Because if it is not, we just happen to be limited to existing service,

…and no one cares what we're actually using under the hood.

Those who criticize us for not (yet) fully supporting Unicode should care. And the previous answer to that is sufficient: We'll be happy to use any service that you can provide. Or an update to the server software that fixes what was broken. (Whatever software that is, actually I have no clue.)

zoffixznet commented 6 years ago

cough ICU cough [...]

I don't see how this wall of text is relevant to the discussion about fidelity of our IRC logs. This Issue is turning into another flatmap… and I see it has the same participants.

hits "unsubscribe"


toolforger commented 6 years ago

Am 01.10.2017 um 16:26 schrieb Zoffix Znet:

/cough/ ICU /cough/
[...]

I don't see how this wall of text is relevant to the discussion about fidelity of our IRC logs.

Just answering your claims.

This Issue is turning into another flatmap https://github.com/perl6/doc/issues/1428… and I see it has the same participants.

/hits "unsubscribe"/

Oh. Ad hominem.

zakame commented 6 years ago

Hi everyone, just a meta-comment about how we carry ourselves here.
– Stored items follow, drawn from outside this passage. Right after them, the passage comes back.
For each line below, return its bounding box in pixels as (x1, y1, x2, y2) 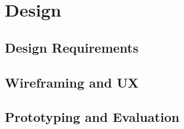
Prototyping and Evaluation (5, 108, 180, 126)
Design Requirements (5, 38, 139, 56)
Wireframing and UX (5, 73, 139, 91)
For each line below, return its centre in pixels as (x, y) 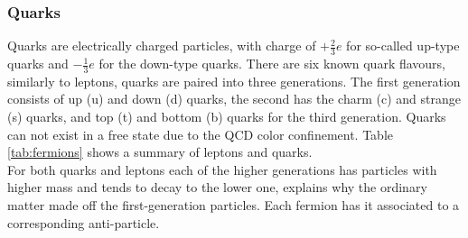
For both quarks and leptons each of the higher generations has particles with (222, 169)
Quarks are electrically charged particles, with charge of (162, 46)
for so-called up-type (403, 46)
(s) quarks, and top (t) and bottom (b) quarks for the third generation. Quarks (227, 117)
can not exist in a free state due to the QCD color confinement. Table (200, 134)
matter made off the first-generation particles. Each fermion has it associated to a (234, 205)
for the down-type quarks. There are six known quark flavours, (272, 64)
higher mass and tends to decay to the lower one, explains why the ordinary (217, 187)
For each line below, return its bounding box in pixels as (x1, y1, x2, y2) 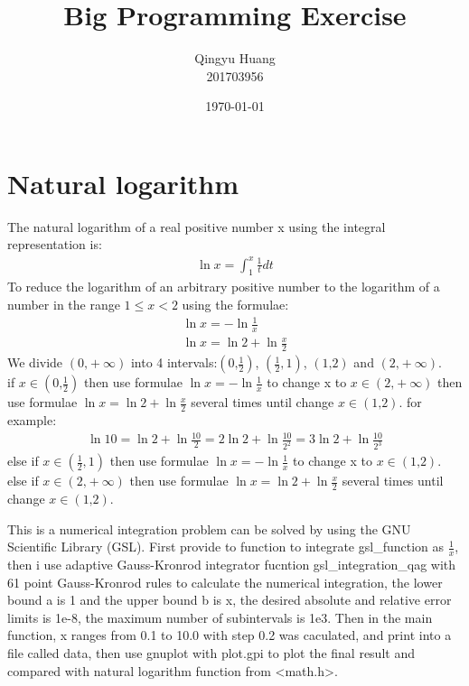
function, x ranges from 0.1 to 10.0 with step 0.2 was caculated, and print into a (7, 626, 452, 644)
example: (7, 411, 57, 430)
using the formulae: (182, 294, 289, 313)
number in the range (7, 294, 120, 313)
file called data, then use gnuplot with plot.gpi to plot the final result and (7, 643, 415, 662)
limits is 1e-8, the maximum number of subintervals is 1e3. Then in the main (7, 607, 433, 626)
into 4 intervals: (130, 353, 218, 372)
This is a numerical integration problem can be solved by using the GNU (7, 519, 411, 538)
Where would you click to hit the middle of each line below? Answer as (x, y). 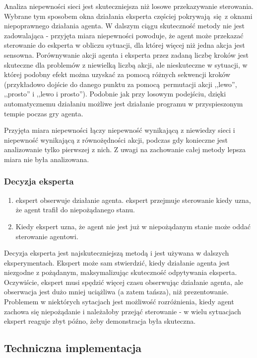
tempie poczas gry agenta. (44, 113)
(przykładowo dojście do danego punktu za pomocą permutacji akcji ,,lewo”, (121, 84)
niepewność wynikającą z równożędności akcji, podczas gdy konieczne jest (116, 139)
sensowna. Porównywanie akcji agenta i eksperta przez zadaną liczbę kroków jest (126, 54)
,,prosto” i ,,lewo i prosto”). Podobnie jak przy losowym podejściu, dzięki (115, 94)
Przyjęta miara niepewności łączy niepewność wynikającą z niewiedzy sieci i (120, 130)
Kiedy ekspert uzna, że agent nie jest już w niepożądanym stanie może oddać (133, 226)
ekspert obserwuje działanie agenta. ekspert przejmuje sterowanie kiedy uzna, (133, 200)
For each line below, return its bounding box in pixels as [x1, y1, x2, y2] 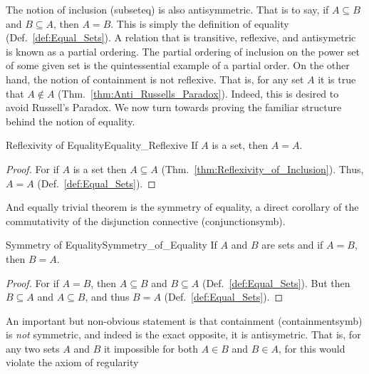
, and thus [85, 289, 130, 304]
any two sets [6, 341, 60, 355]
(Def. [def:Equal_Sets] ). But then [202, 275, 350, 290]
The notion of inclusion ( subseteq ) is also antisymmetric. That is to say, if [6, 2, 329, 16]
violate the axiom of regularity [6, 355, 139, 370]
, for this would [279, 341, 345, 355]
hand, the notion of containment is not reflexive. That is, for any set [6, 71, 304, 86]
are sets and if [261, 237, 323, 252]
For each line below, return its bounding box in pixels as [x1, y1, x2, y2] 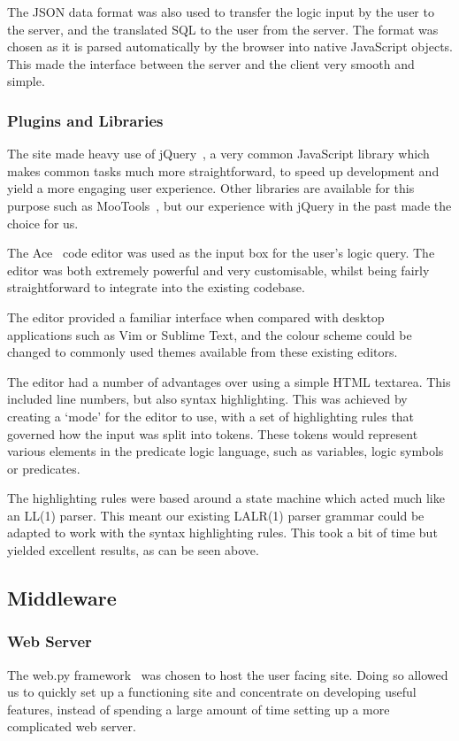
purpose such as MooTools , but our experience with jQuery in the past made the [7, 196, 452, 214]
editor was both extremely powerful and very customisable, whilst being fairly [7, 260, 430, 279]
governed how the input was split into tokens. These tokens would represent [7, 424, 418, 443]
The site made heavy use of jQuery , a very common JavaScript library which [7, 144, 430, 163]
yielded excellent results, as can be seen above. [7, 541, 259, 560]
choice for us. [7, 213, 79, 232]
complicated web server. [7, 717, 136, 736]
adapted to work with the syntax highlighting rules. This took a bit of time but [7, 523, 438, 542]
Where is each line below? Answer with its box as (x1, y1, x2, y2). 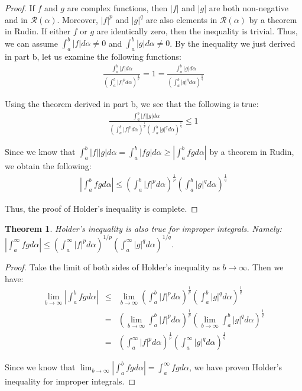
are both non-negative (209, 2, 288, 14)
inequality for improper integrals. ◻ (5, 375, 136, 387)
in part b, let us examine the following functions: (5, 50, 181, 63)
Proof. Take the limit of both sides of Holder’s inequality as (5, 260, 220, 273)
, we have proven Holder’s (189, 361, 282, 373)
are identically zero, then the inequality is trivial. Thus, (96, 25, 298, 37)
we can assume (5, 37, 58, 49)
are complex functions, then (67, 2, 168, 14)
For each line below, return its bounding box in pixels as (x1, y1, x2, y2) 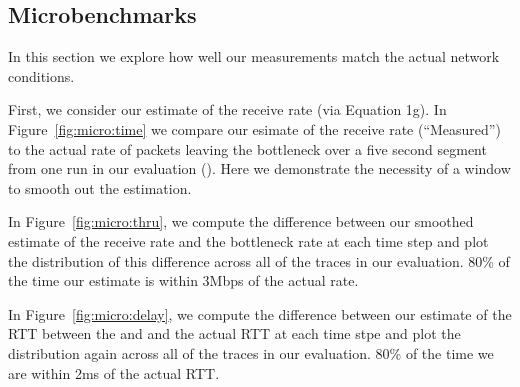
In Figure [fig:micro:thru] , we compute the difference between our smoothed (8, 211, 474, 232)
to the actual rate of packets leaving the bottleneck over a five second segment (8, 138, 487, 159)
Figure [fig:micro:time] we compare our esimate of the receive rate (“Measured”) (8, 118, 501, 139)
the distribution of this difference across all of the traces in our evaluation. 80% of (8, 250, 510, 271)
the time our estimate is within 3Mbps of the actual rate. (8, 270, 359, 291)
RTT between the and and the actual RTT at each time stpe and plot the (8, 323, 461, 344)
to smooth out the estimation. (8, 177, 192, 198)
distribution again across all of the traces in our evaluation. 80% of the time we (8, 342, 494, 363)
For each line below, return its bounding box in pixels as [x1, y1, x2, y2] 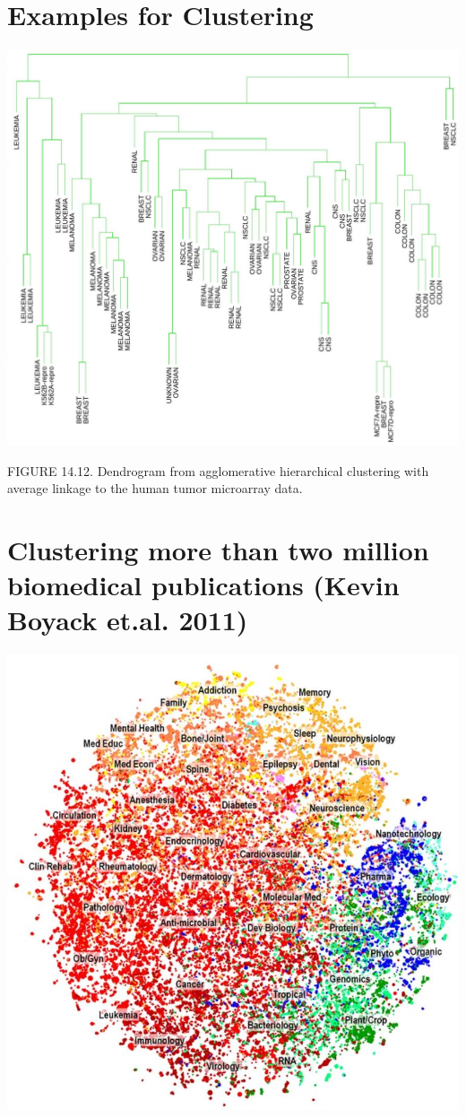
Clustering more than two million [7, 532, 429, 568]
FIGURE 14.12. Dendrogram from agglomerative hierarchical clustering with [7, 461, 429, 480]
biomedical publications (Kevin [7, 567, 400, 603]
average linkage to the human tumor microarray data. [7, 479, 303, 498]
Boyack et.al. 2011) [7, 602, 248, 638]
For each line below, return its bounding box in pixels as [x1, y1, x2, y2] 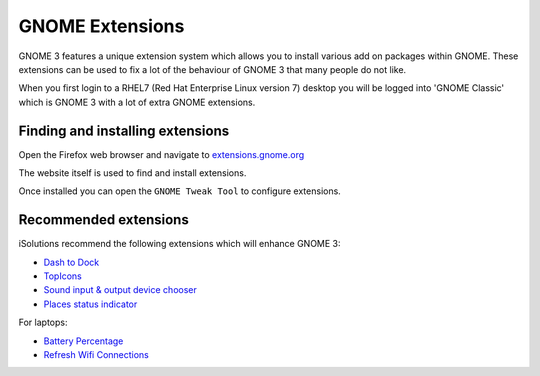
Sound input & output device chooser [43, 284, 197, 296]
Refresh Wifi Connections [43, 349, 149, 361]
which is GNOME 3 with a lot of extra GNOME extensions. [18, 96, 256, 108]
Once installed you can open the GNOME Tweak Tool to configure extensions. [18, 185, 342, 197]
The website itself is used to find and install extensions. [18, 167, 247, 179]
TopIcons [43, 270, 82, 282]
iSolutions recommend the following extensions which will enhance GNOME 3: [18, 238, 341, 250]
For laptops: [18, 316, 68, 329]
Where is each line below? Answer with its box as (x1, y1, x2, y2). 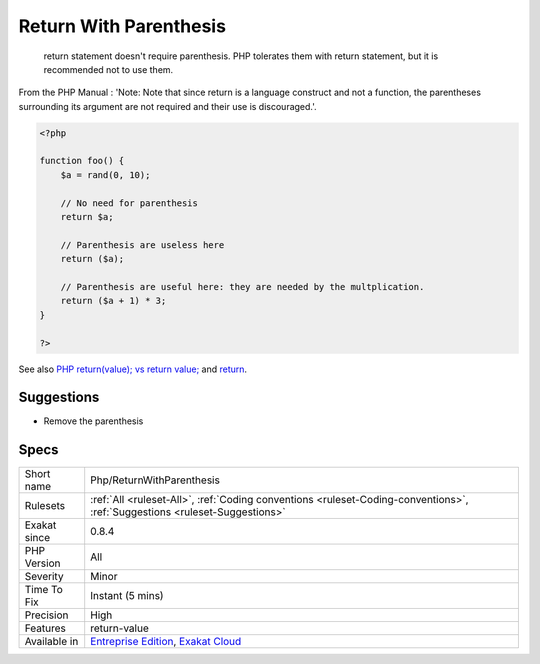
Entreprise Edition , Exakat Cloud (90, 635, 242, 649)
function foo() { (39, 155, 125, 167)
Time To (24, 583, 64, 597)
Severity (24, 570, 64, 584)
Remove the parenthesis (43, 415, 144, 427)
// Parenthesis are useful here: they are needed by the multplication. (60, 281, 425, 292)
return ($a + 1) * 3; (60, 295, 167, 307)
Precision (24, 608, 69, 622)
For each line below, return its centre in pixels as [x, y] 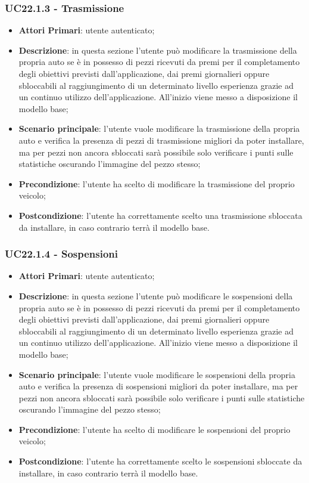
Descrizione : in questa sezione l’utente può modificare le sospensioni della [156, 295]
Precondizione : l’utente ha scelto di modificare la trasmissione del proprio [157, 183]
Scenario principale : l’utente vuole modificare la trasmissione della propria [159, 129]
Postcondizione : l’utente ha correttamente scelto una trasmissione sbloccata [160, 215]
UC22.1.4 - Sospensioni [61, 254]
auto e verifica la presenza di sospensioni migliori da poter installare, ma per [158, 386]
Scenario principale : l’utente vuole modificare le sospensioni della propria [157, 374]
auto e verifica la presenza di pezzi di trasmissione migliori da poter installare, [161, 140]
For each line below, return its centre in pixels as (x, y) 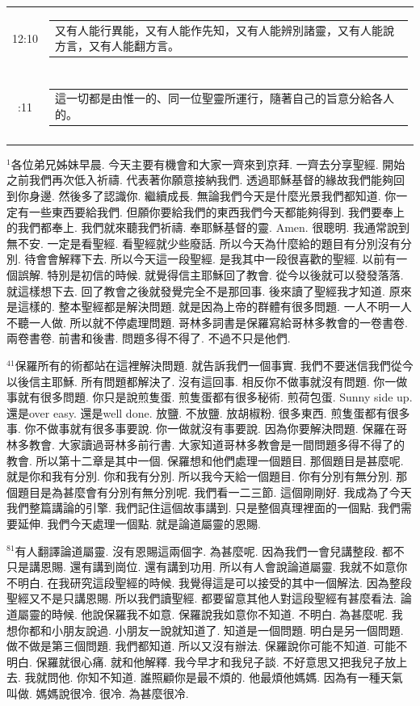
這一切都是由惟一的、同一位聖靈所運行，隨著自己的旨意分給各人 (224, 98)
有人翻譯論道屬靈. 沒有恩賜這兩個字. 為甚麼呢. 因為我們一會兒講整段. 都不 (210, 551)
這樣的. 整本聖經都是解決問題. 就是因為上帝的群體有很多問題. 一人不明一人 (214, 307)
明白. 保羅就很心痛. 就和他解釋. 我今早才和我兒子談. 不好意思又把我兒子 (196, 661)
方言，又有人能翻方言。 (117, 46)
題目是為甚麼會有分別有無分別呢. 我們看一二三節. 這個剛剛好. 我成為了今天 (214, 492)
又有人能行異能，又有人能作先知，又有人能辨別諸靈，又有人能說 (224, 29)
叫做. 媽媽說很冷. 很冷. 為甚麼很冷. (98, 693)
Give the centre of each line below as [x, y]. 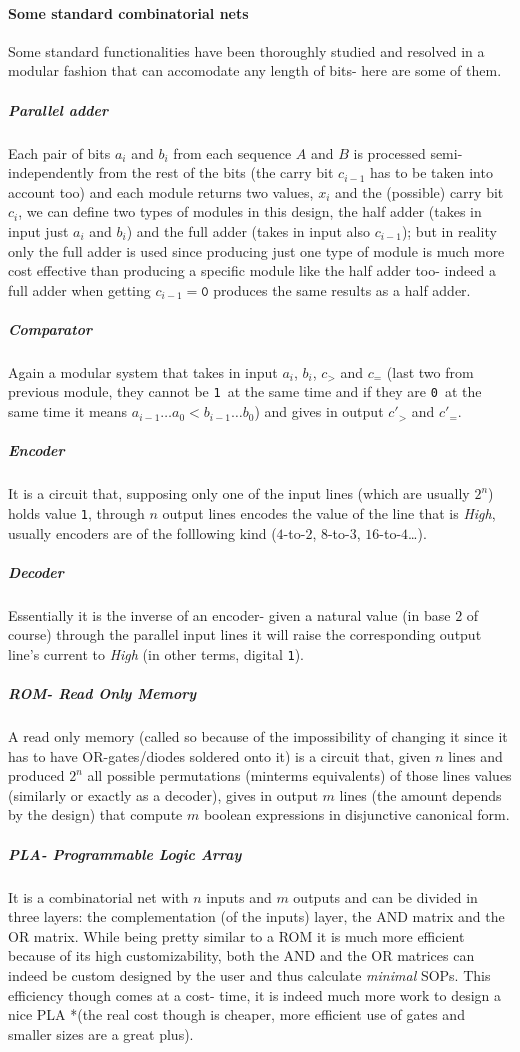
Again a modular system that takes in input [143, 371]
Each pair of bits [59, 152]
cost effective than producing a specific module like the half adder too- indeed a [252, 270]
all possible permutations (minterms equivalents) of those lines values [299, 775]
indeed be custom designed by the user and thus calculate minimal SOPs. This [249, 974]
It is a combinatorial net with [98, 896]
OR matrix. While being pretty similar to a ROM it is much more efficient [236, 935]
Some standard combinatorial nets [128, 12]
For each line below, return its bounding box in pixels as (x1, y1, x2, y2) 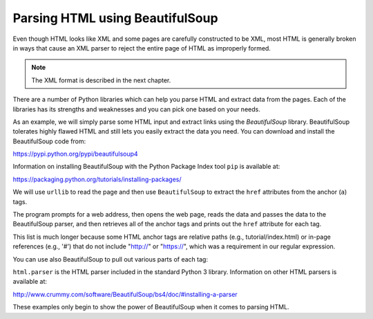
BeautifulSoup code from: (12, 137, 86, 145)
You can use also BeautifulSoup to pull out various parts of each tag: (12, 255, 209, 263)
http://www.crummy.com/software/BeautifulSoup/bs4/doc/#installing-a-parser (12, 290, 238, 298)
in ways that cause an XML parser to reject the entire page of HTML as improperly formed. (12, 44, 271, 52)
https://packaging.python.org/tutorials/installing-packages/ (12, 175, 182, 183)
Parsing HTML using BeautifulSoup (12, 10, 218, 26)
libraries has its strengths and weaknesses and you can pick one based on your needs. (12, 104, 260, 113)
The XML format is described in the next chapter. (31, 76, 171, 84)

I think the strong verbiage at the first post of this issue had everyone here off to a bad start. Perhaps in line with our common goal in this repo to market Perl 6 in the best way possible, it may be better to choose how to express frustration in issues on a much more sensible way, moving forward.

Cool your heads for a while.

AlexDaniel commented 6 years ago

FWIW if anybody wants to play with creating new loggers, take a look at matrix. For example, one of the problems with the current ilbot is that it misses a bunch of messages every time it leaves the channel. Just yesterday I was searching for a message and couldn't find it because ilbot pinged out when it was sent.

samcv commented 6 years ago

Is there an issue for ilbot? I couldn't find any here: https://github.com/moritz/ilbot/issues

Also which part of the code/module is incompatible with higher value Unicode codepoints? Or is it the database or something?

AlexDaniel commented 6 years ago

@samcv maybe this can answer some of your questions: https://irclog.perlgeek.de/perl6/2017-10-01#i_15240797

samcv commented 6 years ago

@AlexDaniel so the database needs to be converted to utf8mb4 I guess.

This article goes over a way to convert it without any downtime: https://railsmachine.com/articles/2017/05/19/converting-a-rails-database-to-utf8mb4.html

I'm not super knowledgable about SQL, but maybe someone else is and can do something with that?

AlexDaniel commented 6 years ago

For anyone stumbling upon this ticket months later, it is closed because the issue was actually resolved, and unicode characters show up correctly now. There are still issues with IRC colors showing up as numbers, but that's a whole different problem, and this ticket is indeed resolved.